→ **What the exercise asks**
Among the entries that follow, find every line with the word "systems" and list it.

→ **Data records**
——
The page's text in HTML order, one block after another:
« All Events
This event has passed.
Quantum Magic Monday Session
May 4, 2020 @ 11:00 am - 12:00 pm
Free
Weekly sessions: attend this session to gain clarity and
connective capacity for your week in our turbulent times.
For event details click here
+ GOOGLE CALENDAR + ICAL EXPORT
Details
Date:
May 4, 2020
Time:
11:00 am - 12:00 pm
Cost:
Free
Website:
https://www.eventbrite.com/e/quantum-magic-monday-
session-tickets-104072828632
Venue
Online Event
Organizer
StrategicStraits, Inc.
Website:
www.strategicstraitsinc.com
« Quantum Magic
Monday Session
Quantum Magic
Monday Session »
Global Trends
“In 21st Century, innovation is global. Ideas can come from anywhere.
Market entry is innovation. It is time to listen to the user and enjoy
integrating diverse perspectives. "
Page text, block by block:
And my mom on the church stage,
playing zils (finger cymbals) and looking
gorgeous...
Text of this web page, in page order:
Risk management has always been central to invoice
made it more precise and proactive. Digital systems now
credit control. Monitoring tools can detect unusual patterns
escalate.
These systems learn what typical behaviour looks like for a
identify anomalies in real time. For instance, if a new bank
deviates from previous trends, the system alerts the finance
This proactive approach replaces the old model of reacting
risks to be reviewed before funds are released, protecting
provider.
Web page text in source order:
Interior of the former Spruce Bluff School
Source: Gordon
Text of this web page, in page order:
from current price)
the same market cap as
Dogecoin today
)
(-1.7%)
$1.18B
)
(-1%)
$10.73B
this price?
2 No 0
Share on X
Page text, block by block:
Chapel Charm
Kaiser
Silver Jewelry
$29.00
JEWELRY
——
→ **Result of the task**
made it more precise and proactive. Digital systems now
These systems learn what typical behaviour looks like for a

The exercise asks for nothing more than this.